In the following example, the average of the values of the numeric columns age
and point
is calculated for each duplicate elements in the state
column.
df = pd.read_csv('data/src/sample_pandas_normal.csv')
print(df)
# name age state point
# 0 Alice 24 NY 64
# 1 Bob 42 CA 92
# 2 Charlie 18 CA 70
# 3 Dave 68 TX 70
# 4 Ellen 24 CA 88
# 5 Frank 30 NY 57
print(df.groupby('state').mean())
# age point
# state
# CA 28.0 83.333333
# NY 27.0 60.500000
# TX 68.0 70.000000
It is also possible to concatenate strings and convert them to lists.

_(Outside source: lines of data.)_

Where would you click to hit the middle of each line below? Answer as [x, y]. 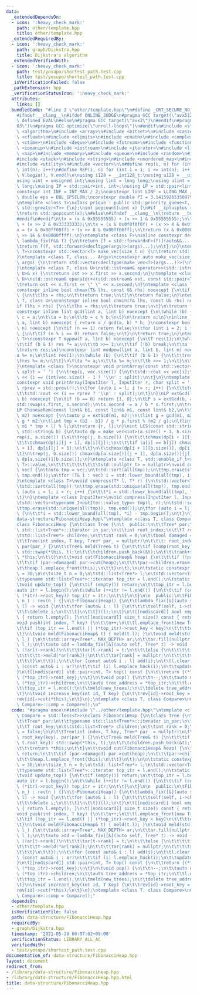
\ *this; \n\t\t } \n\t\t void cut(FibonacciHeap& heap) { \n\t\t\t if [98, 557]
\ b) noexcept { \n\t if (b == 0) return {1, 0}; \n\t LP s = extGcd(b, [102, 399]
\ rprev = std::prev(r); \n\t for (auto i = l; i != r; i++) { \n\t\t [101, 388]
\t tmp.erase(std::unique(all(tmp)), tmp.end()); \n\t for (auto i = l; [103, 508]
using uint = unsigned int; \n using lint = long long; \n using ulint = [103, 181]
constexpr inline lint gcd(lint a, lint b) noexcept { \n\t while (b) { [105, 312]
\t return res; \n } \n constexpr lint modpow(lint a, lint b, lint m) [99, 350]
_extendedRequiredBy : [38, 39]

print(df.groupby('state').agg(
{'name': lambda x: ','.join(x),
'age': 'mean',
'point': 'mean'}))
# name age point
# state
# CA Bob,Charlie,Ellen 28 83.333333
# NY Alice,Frank 27 60.500000
# TX Dave 68 70.000000
print(df.groupby('state').agg(
{'name': list,
'age': 'mean',
'point': 'mean'}))
# name age point
# state
# CA [Bob, Charlie, Ellen] 28 83.333333
# NY [Alice, Frank] 27 60.500000
# TX [Dave] 68 70.000000
The string method join()
is applied to concatenate strings in a lambda expression.